Car voici, je crée des Cieux nouveaux et une terre nouvelle, et le passé ne reviendra plus dans la mémoire, et ne reviendra plus dans la pensée.
18 Maar weest gijlieden vrolijk, en verheugt u tot in der eeuwigheid in hetgeen Ik schep; want ziet, Ik schep Jeruzalem een verheuging, en haar volk een vrolijkheid.

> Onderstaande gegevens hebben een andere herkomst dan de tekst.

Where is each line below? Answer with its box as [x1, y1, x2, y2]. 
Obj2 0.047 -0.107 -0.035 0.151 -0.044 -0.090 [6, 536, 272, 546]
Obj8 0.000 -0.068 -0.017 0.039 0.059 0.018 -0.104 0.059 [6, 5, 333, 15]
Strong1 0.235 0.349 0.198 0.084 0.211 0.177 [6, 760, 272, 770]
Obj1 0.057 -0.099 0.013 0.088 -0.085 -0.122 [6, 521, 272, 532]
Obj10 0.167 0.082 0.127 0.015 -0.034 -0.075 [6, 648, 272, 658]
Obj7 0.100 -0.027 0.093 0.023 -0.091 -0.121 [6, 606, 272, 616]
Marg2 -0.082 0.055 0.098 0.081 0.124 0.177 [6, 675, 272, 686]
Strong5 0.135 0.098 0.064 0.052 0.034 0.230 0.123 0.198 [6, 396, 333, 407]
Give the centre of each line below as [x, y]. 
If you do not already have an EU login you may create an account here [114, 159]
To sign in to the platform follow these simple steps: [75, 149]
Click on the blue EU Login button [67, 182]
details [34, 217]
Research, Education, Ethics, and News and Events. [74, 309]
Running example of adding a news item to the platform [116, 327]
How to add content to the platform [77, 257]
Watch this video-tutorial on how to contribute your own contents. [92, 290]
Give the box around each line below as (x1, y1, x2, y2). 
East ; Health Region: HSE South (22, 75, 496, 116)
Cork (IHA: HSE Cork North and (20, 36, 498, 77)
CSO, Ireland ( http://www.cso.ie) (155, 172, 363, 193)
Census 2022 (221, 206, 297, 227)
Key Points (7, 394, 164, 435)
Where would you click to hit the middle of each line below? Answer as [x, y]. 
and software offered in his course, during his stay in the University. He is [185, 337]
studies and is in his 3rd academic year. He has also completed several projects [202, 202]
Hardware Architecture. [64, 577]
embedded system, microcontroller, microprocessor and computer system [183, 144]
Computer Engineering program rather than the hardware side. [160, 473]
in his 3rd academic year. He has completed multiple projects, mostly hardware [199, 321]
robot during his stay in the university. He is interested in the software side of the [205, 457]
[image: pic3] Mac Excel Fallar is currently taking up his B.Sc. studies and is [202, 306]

Mais vous aurez une joie et une allégresse éternelle de ce que je veux créer; car voici, je crée Jérusalem pour la joie, et son peuple pour le contentement.

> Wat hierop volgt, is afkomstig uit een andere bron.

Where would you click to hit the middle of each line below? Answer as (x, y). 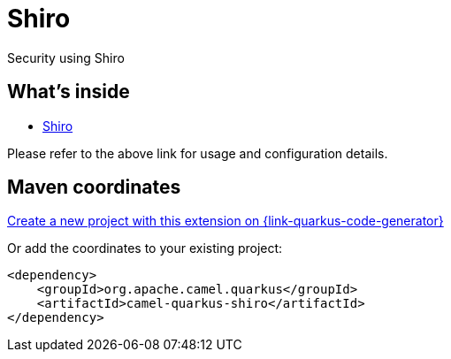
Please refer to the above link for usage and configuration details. (198, 153)
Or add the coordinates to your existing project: (145, 248)
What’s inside (69, 92)
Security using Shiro (66, 57)
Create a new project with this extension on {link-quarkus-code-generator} (225, 221)
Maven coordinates (94, 187)
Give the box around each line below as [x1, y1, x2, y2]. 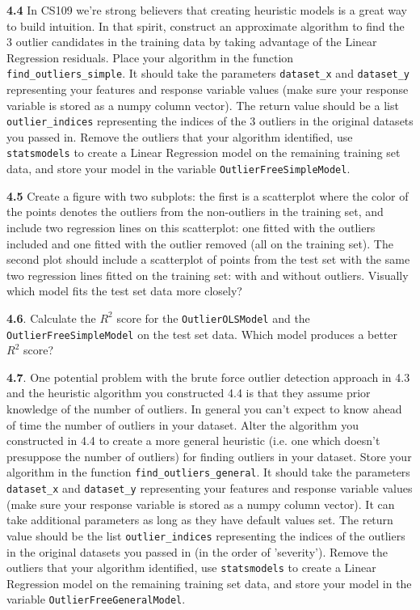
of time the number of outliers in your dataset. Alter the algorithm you [6, 416, 359, 433]
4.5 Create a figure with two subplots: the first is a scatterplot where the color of [6, 187, 409, 204]
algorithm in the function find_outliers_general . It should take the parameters [6, 464, 410, 481]
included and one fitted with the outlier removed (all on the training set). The [6, 235, 393, 252]
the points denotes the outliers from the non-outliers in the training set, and [6, 203, 384, 220]
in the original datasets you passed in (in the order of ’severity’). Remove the [6, 543, 388, 560]
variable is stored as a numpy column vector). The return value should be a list [6, 96, 399, 113]
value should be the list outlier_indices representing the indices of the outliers [6, 527, 405, 544]
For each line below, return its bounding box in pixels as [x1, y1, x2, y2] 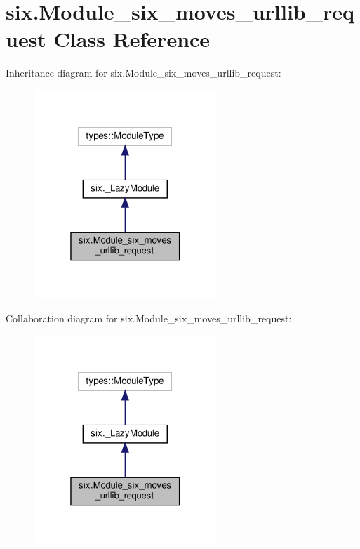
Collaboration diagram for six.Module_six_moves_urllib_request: [6, 310, 292, 325]
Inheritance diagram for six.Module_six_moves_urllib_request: [6, 65, 281, 80]
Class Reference [53, 25, 211, 53]
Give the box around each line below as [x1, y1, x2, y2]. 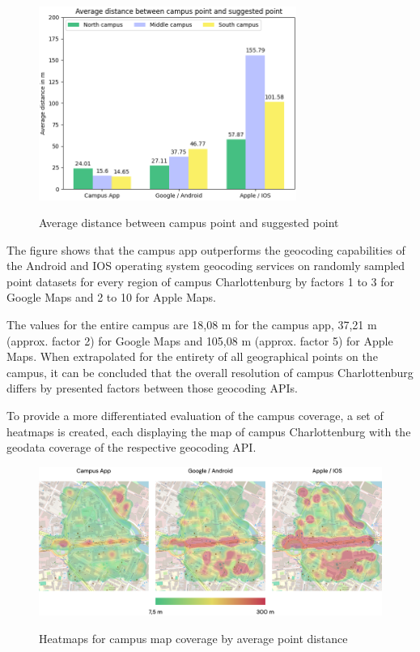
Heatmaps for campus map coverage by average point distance [39, 629, 348, 646]
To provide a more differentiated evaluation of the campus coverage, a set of [6, 407, 384, 424]
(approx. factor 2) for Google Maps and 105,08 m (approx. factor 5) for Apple [6, 332, 393, 349]
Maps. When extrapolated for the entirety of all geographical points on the [6, 348, 378, 365]
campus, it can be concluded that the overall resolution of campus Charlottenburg [6, 363, 414, 380]
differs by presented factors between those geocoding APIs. [6, 380, 298, 397]
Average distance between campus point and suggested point [39, 214, 339, 231]
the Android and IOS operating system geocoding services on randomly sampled [6, 257, 405, 274]

19 En Ik zal Mij verheugen over Jeruzalem, en vrolijk zijn over Mijn volk; en in haar zal niet meer gehoord worden de stem der wening, noch de stem des geschreeuws.
Et je fais ma joie de Jérusalem et mon bonheur de mon peuple, et l'on n'y entendra plus la voix des pleurs, ni la voix de la plainte.

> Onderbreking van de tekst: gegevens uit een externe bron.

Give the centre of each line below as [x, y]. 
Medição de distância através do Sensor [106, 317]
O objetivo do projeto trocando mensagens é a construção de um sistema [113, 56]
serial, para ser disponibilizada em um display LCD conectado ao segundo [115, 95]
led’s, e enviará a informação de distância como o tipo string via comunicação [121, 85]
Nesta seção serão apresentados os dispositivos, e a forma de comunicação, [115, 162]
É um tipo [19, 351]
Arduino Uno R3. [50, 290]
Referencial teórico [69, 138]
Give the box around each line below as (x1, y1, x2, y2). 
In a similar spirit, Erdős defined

20 Van daar zal niet meer wezen een zuigeling van weinig dagen, noch een oud man, die zijn dagen niet zal vervullen; want een jongeling zal sterven, honderd jaren oud zijnde, maar een zondaar, honderd jaren oud zijnde, zal vervloekt worden.
Là désormais plus d'enfant né pour quelques jours, plus de vieillard qui n'achève le nombre de ses jours; car on sera jeune en mourant centenaire, et le pécheur à cent ans subira sa malédiction.
21 En zij zullen huizen bouwen en bewonen, en zij zullen wijngaarden planten, en derzelver vrucht eten.
Et ils bâtiront des maisons et les habiteront, et ils planteront des vignes et en mangeront le fruit.
22 Zij zullen niet bouwen, dat het een ander bewone; zij zullen niet planten, dat het een ander ete, want de dagen Mijns volks zullen zijn als de dagen eens booms, en Mijn uitverkorenen zullen het werk hunner handen verslijten.
Ils ne bâtiront pas pour qu'un autre habite, ils ne planteront pas pour qu'un autre jouisse, car tels les jours de l'arbre, tels seront les jours de mon peuple, et mes élus useront l'ouvrage de leurs mains.
23 Zij zullen niet tevergeefs arbeiden, noch baren ter verstoring; want zij zijn het zaad der gezegenden des HEEREN, en hun nakomelingen met hen.
Ils ne se peineront pas pour rien, et n'auront pas des enfants pour les perdre soudain, car ils sont une race de bénis de l'Éternel, et leurs enfants [resteront] avec eux.
24 En het zal geschieden, eer zij roepen, zo zal Ik antwoorden; terwijl zij nog spreken, zo zal Ik horen.
Et ils n'auront pas encore crié que je répondrai; ils parleront encore que j'exaucerai.
25 De wolf en het lam zullen te zamen weiden, en de leeuw zal stro eten als een rund, en stof zal de spijze der slang zijn; zij zullen geen kwaad doen noch verderven op Mijn gansen heiligen berg zegt de HEERE.
Le loup et l'agneau paîtront ensemble, le lion comme le bœuf mangera le fourrage, et la poussière sera l'aliment du serpent. Ils ne feront rien de mauvais ni de pernicieux sur toute ma montagne sainte, dit l'Éternel.